Segment Start: Given records
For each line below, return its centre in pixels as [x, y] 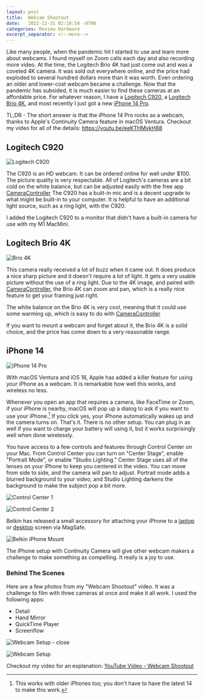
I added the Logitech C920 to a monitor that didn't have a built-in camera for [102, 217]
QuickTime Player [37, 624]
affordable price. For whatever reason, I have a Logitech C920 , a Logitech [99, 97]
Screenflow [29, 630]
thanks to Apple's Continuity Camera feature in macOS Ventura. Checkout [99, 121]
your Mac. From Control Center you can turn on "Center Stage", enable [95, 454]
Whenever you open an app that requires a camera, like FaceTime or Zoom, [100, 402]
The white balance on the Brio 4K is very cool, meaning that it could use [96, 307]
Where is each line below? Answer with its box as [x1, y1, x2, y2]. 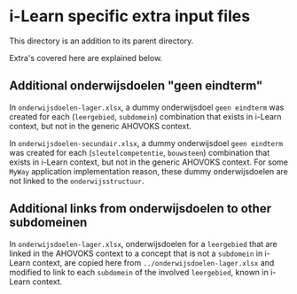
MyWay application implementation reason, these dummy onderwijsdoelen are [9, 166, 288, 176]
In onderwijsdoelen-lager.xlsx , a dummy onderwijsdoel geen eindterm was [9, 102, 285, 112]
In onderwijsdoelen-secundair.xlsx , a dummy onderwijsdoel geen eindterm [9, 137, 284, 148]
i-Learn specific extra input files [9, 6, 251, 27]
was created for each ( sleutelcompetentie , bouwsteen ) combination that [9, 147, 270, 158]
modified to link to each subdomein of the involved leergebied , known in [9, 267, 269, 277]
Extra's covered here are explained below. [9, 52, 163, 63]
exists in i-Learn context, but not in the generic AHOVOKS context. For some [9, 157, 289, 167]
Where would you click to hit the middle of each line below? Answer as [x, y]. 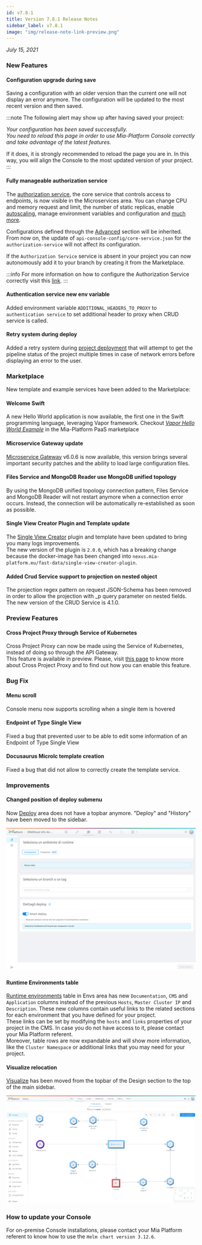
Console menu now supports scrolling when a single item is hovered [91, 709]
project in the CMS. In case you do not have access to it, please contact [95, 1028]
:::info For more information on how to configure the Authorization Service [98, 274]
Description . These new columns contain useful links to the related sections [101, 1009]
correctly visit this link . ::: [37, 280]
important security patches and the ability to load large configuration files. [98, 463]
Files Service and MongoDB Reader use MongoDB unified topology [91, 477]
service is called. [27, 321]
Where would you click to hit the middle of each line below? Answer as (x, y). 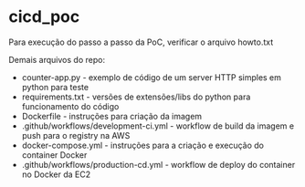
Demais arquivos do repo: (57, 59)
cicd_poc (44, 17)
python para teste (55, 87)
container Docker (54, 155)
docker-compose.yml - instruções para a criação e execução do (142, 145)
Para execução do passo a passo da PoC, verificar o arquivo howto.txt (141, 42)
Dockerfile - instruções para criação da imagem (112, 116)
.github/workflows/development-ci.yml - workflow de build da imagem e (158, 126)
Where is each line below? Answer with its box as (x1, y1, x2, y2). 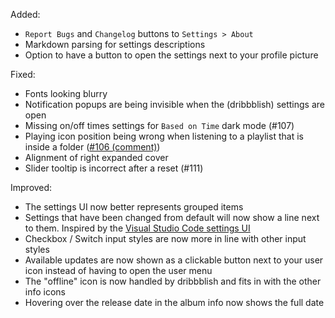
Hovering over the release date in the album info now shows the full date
Segment End: Given records
Segment Start: Given records
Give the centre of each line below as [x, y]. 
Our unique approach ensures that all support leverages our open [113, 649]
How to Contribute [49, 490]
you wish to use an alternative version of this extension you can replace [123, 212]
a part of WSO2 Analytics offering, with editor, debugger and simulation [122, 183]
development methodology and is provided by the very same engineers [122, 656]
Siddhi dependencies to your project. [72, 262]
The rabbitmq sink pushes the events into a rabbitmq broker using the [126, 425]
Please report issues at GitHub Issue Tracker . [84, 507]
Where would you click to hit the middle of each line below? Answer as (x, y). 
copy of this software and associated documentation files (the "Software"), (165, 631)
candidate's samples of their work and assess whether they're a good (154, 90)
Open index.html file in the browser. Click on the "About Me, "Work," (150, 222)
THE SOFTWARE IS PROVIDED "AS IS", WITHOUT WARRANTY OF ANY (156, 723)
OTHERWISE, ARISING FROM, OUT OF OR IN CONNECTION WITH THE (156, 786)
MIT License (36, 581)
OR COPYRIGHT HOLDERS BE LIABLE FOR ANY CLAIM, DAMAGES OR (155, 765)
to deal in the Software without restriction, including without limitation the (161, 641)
Segment End: Given records
### Problem to work on
In the records above, find the line with "For each line" and the line with "Answer as [x, y]."; please transcribe exactly those two lines and all lines between them, omitting any picture.

### Output of the task
For each line below, return its centre in pixels as [x, y] 
I added the Logitech C920 to a monitor that didn't have a built-in camera for [102, 217]
QuickTime Player [37, 624]
affordable price. For whatever reason, I have a Logitech C920 , a Logitech [99, 97]
Screenflow [29, 630]
thanks to Apple's Continuity Camera feature in macOS Ventura. Checkout [99, 121]
your Mac. From Control Center you can turn on "Center Stage", enable [95, 454]
Whenever you open an app that requires a camera, like FaceTime or Zoom, [100, 402]
The white balance on the Brio 4K is very cool, meaning that it could use [96, 307]
Where is each line below? Answer with its box as [x1, y1, x2, y2]. 
MyWay application implementation reason, these dummy onderwijsdoelen are [9, 166, 288, 176]
In onderwijsdoelen-lager.xlsx , a dummy onderwijsdoel geen eindterm was [9, 102, 285, 112]
In onderwijsdoelen-secundair.xlsx , a dummy onderwijsdoel geen eindterm [9, 137, 284, 148]
i-Learn specific extra input files [9, 6, 251, 27]
was created for each ( sleutelcompetentie , bouwsteen ) combination that [9, 147, 270, 158]
modified to link to each subdomein of the involved leergebied , known in [9, 267, 269, 277]
Extra's covered here are explained below. [9, 52, 163, 63]
exists in i-Learn context, but not in the generic AHOVOKS context. For some [9, 157, 289, 167]
Where would you click to hit the middle of each line below? Answer as [x, y]. 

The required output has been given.